Tim stood for a second, getting his bearings.  The front of the house was to his right, the corridor ran front to back so the bedroom he was after must be to the left.  The walls were damp, water seemed to be running in rivulets down them, soaking the carpet even more.  He took a step to the left, towards the door at the far end.  The torch flickered, Tim gave it a thump and the light shone brightly again. 

He could feel  something, it was a strange sensation to Tim, not like you could put your hand out and really touch it, but he could feel it just the same.  As he got closer to the bedroom it felt... heavier, like the air was denser, the carpet seemed to be dragging his feet.  Tim shook his head, just being daft, he told himself.  Was the door open?  When he’d looked before he’d been sure it was closed.  There was no wind.  He’d got it wrong, obvioulsy.  Just to be on the safe side, he called out again. “Rob? Gary?  I’ve got a knife here, so don’t p*ss me about, ok?”  That should do it, he thought.

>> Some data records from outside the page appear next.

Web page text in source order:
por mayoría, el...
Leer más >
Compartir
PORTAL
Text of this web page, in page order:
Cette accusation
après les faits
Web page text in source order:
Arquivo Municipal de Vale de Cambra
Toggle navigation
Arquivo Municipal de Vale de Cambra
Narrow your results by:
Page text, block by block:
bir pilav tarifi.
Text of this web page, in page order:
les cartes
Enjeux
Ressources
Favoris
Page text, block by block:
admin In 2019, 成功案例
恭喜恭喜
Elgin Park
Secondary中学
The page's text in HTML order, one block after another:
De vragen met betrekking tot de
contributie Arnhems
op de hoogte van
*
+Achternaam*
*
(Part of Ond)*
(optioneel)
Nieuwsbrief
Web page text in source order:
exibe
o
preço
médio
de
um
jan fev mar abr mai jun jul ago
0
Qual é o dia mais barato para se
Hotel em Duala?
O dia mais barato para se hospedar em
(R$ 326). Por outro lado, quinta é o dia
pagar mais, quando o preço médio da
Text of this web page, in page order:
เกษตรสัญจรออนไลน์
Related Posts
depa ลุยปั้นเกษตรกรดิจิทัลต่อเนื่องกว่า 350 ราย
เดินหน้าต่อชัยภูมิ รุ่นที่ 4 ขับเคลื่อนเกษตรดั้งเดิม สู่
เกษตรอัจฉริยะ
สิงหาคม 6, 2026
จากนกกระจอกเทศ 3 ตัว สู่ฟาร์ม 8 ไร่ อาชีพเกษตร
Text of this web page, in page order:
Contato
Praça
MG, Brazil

He stood on the threshold of the room, a lump in his throat, the hair on his arms crackling against the fabric of his sleeves.  He felt the darkness behind him, felt obliged to take that final step into the room, felt the door close behind him.  He couldn’t move, he could feel his heart racing, faster than he’d ever felt before.  The torch flickered again, he didn’t have the strength in his arms to shake it, to get that one last burst of light from it.  The blackness crept up on him, nearer and nearer, the cold seeping into his skin, his flesh, his bones. 

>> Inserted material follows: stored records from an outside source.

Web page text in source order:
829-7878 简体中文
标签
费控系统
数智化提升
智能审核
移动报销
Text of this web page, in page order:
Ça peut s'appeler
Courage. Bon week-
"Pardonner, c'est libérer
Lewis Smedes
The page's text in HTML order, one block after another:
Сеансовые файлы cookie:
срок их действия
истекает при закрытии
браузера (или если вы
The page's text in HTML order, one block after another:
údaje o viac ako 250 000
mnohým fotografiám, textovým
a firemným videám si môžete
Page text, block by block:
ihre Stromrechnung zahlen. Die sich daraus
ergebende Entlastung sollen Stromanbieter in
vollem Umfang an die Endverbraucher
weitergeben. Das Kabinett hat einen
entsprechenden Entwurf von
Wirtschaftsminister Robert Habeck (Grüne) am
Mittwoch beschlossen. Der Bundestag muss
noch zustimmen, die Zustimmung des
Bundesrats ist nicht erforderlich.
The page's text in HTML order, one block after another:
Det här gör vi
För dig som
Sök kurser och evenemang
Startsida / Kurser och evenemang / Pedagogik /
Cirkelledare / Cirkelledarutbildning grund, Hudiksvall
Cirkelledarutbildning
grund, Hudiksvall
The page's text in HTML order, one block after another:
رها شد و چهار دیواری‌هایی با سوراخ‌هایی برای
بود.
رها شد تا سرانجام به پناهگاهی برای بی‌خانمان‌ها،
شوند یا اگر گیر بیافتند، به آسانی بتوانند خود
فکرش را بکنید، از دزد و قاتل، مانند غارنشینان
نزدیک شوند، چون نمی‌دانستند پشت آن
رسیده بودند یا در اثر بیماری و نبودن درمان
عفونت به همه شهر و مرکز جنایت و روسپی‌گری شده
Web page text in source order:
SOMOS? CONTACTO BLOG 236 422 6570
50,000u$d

The noise made him turn, the sound coming from the far corner,  behind the door.  He could make out the chair laying on its side.  His gaze was drawn higher.  He could hear the sound clearly now, a creaking noise, back and forth, back and forth.  Tim became aware of movement in the dark, no, it was the dark itself, shifting back and forth.  As Tim stared into the blackness the shape emerged, a blackness darker than that surrounding it, the sound becoming louder.  Tim’s bladder emptied as he looked at the figure, a rope around its neck, swinging back and forth, creaking as the rope rubbed against the hook in the ceiling.  Suddenly, the swinging stopped.  The figures eyes snapped open, two points of white light boring into Tim’s soul. The blackness was complete. Tim’s lips parted, and the last thing he did was scream.

 

Robert grabbed hold of Gary’s arm as they made their way towards the house. “You hear that?”, he asked, his eyes wide with fright. Gary shrugged. “Probably nothing”, he said, grateful that Robert had mentioned it first.  “Anyway, do we really want that little mummy’s boy in our gang?  Let’s forget it, if he does turn up he’ll spend hours trying to find this”, he motioned to the magazine rolled up in his back pocket. “Let’s go and get some chips”.